Skip links

Invoking John Paul the Great

ROME — Age certainly accelerates one’s sense of the passage of time.

Well do I remember high school classes that felt as long as Würm Glaciation, the minute hand circumambulating the clock’s perimeter at a glacial pace.

Yet this past April 27, sitting in the south transept of the world’s greatest tombstone — the Papal Basilica of St. Peter’s in the Vatican — I remembered being at that exact spot at the 1996 Mass marking John Paul II’s priestly golden jubilee, and the intervening decades seem to have passed at hypersonic speed. Tempus fugit, indeed!

It was the 10th anniversary of John Paul II’s canonization, so it was also unnerving to realize that a full decennium had gone by since the man whose biography I had written was raised to the glory of the altars in company with Pope John XXIII. There were murmurings, then, that Pope Francis had contrived a double-header canonization to dilute the focus on John Paul II. To my mind, though, it was vere dignum et iustum, “truly right and just,” that the two bookends of the Second Vatican Council — the Pope who summoned the Council to re-energize the Church for evangelization and the Pope who gave the Council its authoritative interpretation while calling us to live Vatican II’s teaching in the “New Evangelization” — should be canonized together.

Be that as it may, last month’s anniversary Mass was something of a grand recapitulation of the John Paul II years.

It was organized by John Paul’s longtime secretary and confidant, Stanisław Dziwisz, now the emeritus cardinal-archbishop of Kraków.
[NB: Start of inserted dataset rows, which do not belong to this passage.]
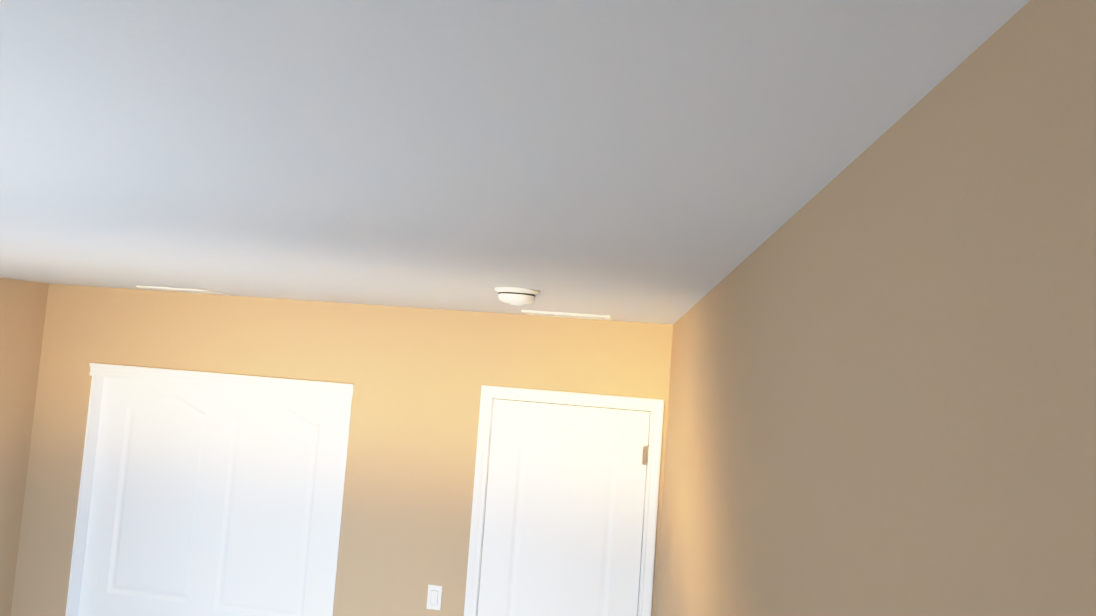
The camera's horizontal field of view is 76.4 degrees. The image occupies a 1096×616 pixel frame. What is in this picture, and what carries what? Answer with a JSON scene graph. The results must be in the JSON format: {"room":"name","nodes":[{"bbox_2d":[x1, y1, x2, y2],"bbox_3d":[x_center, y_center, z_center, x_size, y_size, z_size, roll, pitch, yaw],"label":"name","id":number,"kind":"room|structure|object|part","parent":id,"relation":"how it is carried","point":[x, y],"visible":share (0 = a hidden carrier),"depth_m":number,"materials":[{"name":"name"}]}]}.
{"room":"bedroom","nodes":[
{"label":"bedroom","id":0,"kind":"room"},
{"bbox_2d":[0,278,48,615],"bbox_3d":[-3.090,0.963,1.935,0.120,2.460,3.600,4,-4,8],"label":"wall","id":1,"kind":"structure","parent":0,"point":[23,303],"depth_m":3.64,"materials":[{"name":"beige paint"}]},
{"bbox_2d":[10,284,672,615],"bbox_3d":[-1.137,1.202,3.547,3.590,2.460,0.120,4,-4,8],"label":"wall","id":2,"kind":"structure","parent":0,"point":[418,378],"depth_m":3.49,"materials":[{"name":"beige paint"}]},
{"bbox_2d":[78,377,208,615],"bbox_3d":[-2.082,1.367,3.679,0.792,1.992,0.035,4,-4,8],"label":"closet door","id":3,"kind":"structure","parent":2,"relation":"in","point":[142,517],"depth_m":3.70,"materials":[{"name":"white wood"}]},
{"bbox_2d":[65,376,351,615],"bbox_3d":[-1.773,1.376,3.615,1.454,2.030,0.122,4,-4,8],"label":"trim","id":4,"kind":"structure","parent":2,"relation":"attached to","point":[83,506],"depth_m":3.69,"materials":[{"name":"white wood"}]},
{"bbox_2d":[90,363,353,397],"bbox_3d":[-1.710,0.372,3.607,1.467,0.067,0.021,4,-4,8],"label":"trim","id":5,"kind":"structure","parent":2,"relation":"attached to","point":[233,381],"depth_m":3.60,"materials":[{"name":"white wood"}]},
{"bbox_2d":[186,386,348,615],"bbox_3d":[-1.459,1.404,3.553,0.780,1.992,0.035,4,-4,8],"label":"closet door","id":6,"kind":"structure","parent":2,"relation":"in","point":[266,518],"depth_m":3.56,"materials":[{"name":"white wood"}]},
{"bbox_2d":[427,585,441,609],"bbox_3d":[-0.554,1.411,3.392,0.070,0.115,0.008,4,-4,8],"label":"light switch","id":7,"kind":"object","parent":2,"relation":"attached to","point":[434,596],"visible":1,"depth_m":3.39,"materials":[{"name":"white plastic"}]},
{"bbox_2d":[477,399,649,615],"bbox_3d":[0.043,1.483,3.327,0.770,2.026,0.047,4,-4,8],"label":"entry door","id":8,"kind":"structure","parent":2,"relation":"in","point":[563,523],"depth_m":3.35,"materials":[{"name":"white wood"}]},
{"bbox_3d":[0.408,1.482,3.263,0.030,1.666,0.012,4,-4,8],"label":"entry door hinges","id":9,"kind":"part","parent":8,"relation":"part of","materials":[{"name":"metal"}]},
{"bbox_2d":[464,385,663,615],"bbox_3d":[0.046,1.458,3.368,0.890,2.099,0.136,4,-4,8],"label":"door frame","id":10,"kind":"structure","parent":2,"relation":"attached to","point":[655,407],"depth_m":3.36,"materials":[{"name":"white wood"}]},
{"bbox_2d":[0,0,1029,323],"bbox_3d":[-1.229,-0.173,2.195,3.590,0.100,4.670,4,-4,8],"label":"ceiling","id":11,"kind":"structure","parent":0,"point":[650,160],"depth_m":0.57,"materials":[{"name":"white paint"}]},
{"bbox_2d":[136,286,228,294],"bbox_3d":[-1.765,-0.086,3.369,0.350,0.007,0.195,4,-4,8],"label":"ceiling vent","id":12,"kind":"object","parent":11,"relation":"in","point":[183,290],"visible":1,"depth_m":3.31,"materials":[{"name":"white metal"}]},
{"bbox_2d":[495,287,539,304],"bbox_3d":[-0.089,-0.031,1.979,0.128,0.044,0.128,4,-4,8],"label":"smoke detector","id":13,"kind":"object","parent":11,"relation":"attached to","point":[515,296],"visible":1,"depth_m":1.94,"materials":[{"name":"white plastic"}]},
{"bbox_2d":[521,310,611,319],"bbox_3d":[0.089,0.032,3.095,0.385,0.009,0.228,4,-4,8],"label":"ceiling vent","id":14,"kind":"object","parent":11,"relation":"in","point":[570,315],"visible":1,"depth_m":3.01,"materials":[{"name":"white metal"}]},
{"bbox_2d":[655,0,1095,615],"bbox_3d":[0.335,1.179,1.418,0.120,2.460,3.720,4,-4,8],"label":"wall","id":15,"kind":"structure","parent":0,"point":[883,382],"depth_m":0.40,"materials":[{"name":"beige paint"}]}
]}

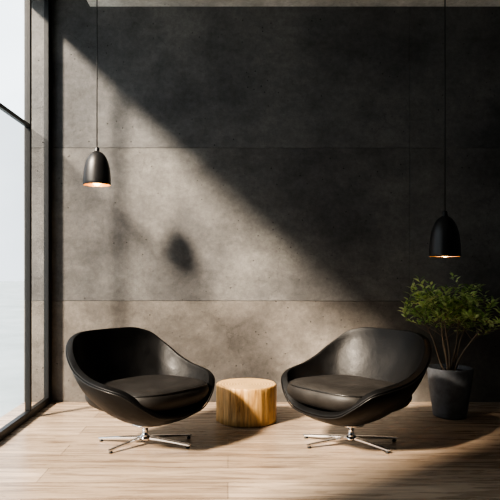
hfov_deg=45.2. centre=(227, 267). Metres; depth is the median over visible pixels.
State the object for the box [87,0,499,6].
slab
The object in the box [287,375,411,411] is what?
seat cushion
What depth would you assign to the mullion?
4.79 m
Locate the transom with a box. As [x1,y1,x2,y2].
[0,103,29,126]
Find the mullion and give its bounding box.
[25,0,31,410]
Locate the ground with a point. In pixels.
(11, 292)
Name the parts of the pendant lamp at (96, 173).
lamp shade, cord
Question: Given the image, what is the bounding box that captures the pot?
[427,364,473,419]
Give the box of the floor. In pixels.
[0,402,499,499]
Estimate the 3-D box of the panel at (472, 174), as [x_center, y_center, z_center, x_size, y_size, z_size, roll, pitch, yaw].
[2.365,-0.390,5.400,1.468,1.366,0.060,0,0,0]
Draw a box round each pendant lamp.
[83,0,110,186]
[429,0,460,256]
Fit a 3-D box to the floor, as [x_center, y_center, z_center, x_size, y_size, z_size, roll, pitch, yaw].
[0.637,1.250,2.085,4.926,0.100,6.970,0,0,0]
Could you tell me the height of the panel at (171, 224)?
1.366 m
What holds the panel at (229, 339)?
attached to the backing
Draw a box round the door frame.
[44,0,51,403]
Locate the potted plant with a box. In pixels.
[398,272,499,419]
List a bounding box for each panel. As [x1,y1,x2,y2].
[24,0,409,147]
[24,148,409,300]
[24,301,499,401]
[410,7,499,147]
[410,148,499,300]
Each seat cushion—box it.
[85,375,208,411]
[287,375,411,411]
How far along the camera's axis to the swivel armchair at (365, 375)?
4.07 m
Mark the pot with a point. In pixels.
(450, 385)
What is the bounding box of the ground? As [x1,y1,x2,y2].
[0,281,23,417]
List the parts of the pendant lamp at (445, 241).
lamp shade, cord
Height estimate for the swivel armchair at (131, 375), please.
0.758 m
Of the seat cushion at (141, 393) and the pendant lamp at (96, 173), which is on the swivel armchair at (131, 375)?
the seat cushion at (141, 393)
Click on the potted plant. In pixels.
(450, 385)
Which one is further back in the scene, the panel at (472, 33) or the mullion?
the panel at (472, 33)
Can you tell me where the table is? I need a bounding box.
[216,378,276,427]
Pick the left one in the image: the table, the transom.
the transom
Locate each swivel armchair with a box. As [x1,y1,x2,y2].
[65,327,214,453]
[281,327,431,453]
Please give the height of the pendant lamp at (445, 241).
2.266 m
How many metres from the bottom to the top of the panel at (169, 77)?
1.673 m
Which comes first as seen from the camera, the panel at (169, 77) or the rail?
the rail
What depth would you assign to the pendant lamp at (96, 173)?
4.74 m
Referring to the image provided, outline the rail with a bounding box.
[0,398,48,440]
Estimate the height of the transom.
0.030 m
His episcopal motto, Sursum Corda (Lift Up Your Hearts), poignantly summarized the Polish Pope’s electrifying impact on the world Church.

The principal celebrant was Cardinal Giovanni Battista Re, dean of the college of cardinals and longtime sostituto of the Secretariat of State under John Paul — in effect, the papal chief of staff. At 90 years old, Cardinal Re still exudes the incandescent energy he displayed as Sostituto from 1989 until 2000 — although, as I reminded him at the post-Mass reception in the atrium of the Paul VI Audience Hall, “You fell asleep on my shoulder during the premiere of Our God’s Brother in Kraków in June 1997!”

And there, in the first row of concelebrants, was John Paul II’s great vicar for the Diocese of Rome, Cardinal Camillo Ruini: 93 and confined to a wheelchair, but determined to celebrate the sanctity of the man whose vision of a missionary, culture-reforming Church Ruini had worked heroically to bring to life in Rome and throughout Italy. What, I wondered (and not for the first time), would things have been like if Pope Benedict XVI had made Cardinal Ruini his secretary of state?